Items from a dataset:
==========

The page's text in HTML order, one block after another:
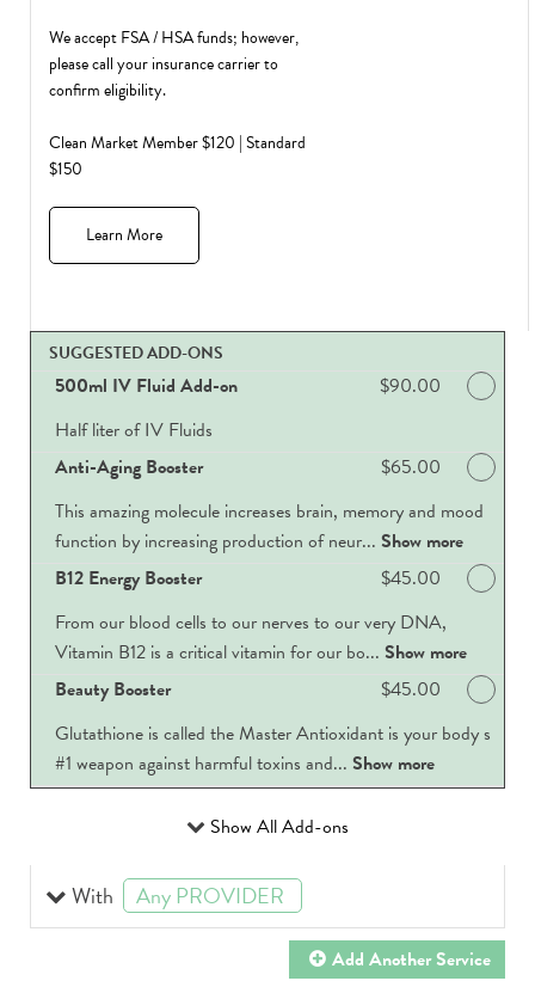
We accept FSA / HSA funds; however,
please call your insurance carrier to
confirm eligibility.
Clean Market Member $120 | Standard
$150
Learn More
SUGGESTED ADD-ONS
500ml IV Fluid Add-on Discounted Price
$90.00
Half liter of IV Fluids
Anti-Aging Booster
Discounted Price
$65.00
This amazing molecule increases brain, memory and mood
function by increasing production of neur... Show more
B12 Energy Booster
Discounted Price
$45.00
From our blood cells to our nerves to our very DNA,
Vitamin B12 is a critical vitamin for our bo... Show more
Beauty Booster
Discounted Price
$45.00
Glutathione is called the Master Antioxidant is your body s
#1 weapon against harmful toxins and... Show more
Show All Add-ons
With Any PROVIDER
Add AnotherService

==========

Exercise →
Counting only lines that hold the string "your", give the number of such lines in the records. Write nothing else.

Solution →
2